6-vectors are simply the vectors of six-dimensional Euclidean space. Like other such vectors they are linear, can be added subtracted and scaled like in other dimensions. Rather than use letters of the alphabet, higher dimensions usually use suffixes to designate dimensions, so a general six-dimensional vector can be written a = (a_{1}, a_{2}, a_{3}, a_{4}, a_{5}, a_{6}). Written like this the six basis vectors are (1, 0, 0, 0, 0, 0), (0, 1, 0, 0, 0, 0), (0, 0, 1, 0, 0, 0), (0, 0, 0, 1, 0, 0), (0, 0, 0, 0, 1, 0) and (0, 0, 0, 0, 0, 1).

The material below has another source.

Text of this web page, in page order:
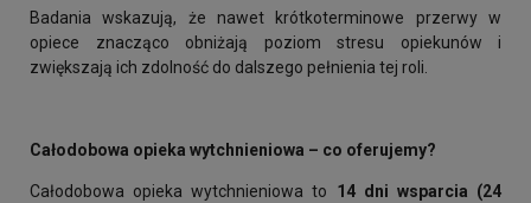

Of the vector operators the cross product cannot be used in six dimensions; instead, the wedge product of two 6-vectors results in a bivector with 15 dimensions. The dot product of two vectors is

$\mathbf{a} \cdot \mathbf{b} = a_1b_1 + a_2b_2 + a_3b_3 + a_4b_4 + a_5b_5 + a_6b_6.$

It can be used to find the angle between two vectors and the norm,

$\left | \mathbf{a} \right \vert = \sqrt{\mathbf{a} \cdot \mathbf{a}} = \sqrt{{a_1}^2 + {a_2}^2 + {a_3}^2 + {a_4}^2 + {a_5}^2 + {a_6}^2}.$

This can be used for example to calculate the diagonal of a 6-cube; with one corner at the origin, edges aligned to the axes and side length 1 the opposite corner could be at (1, 1, 1, 1, 1, 1), the norm of which is

$\sqrt{1 + 1 + 1 + 1 + 1 +1} = \sqrt{6} = 2.4495,$

which is the length of the vector and so of the diagonal of the 6-cube.

===Gibbs bivectors===

In 1901 Edwin Bidwell Wilson published Vector Analysis based on lectures of J. W. Gibbs. Six real dimensions are expressed as complex bivectors, a tool used by Gibbs for electromagnetic theory. This six-dimensional structure expresses the Lie algebra of a representation of the Lorentz group.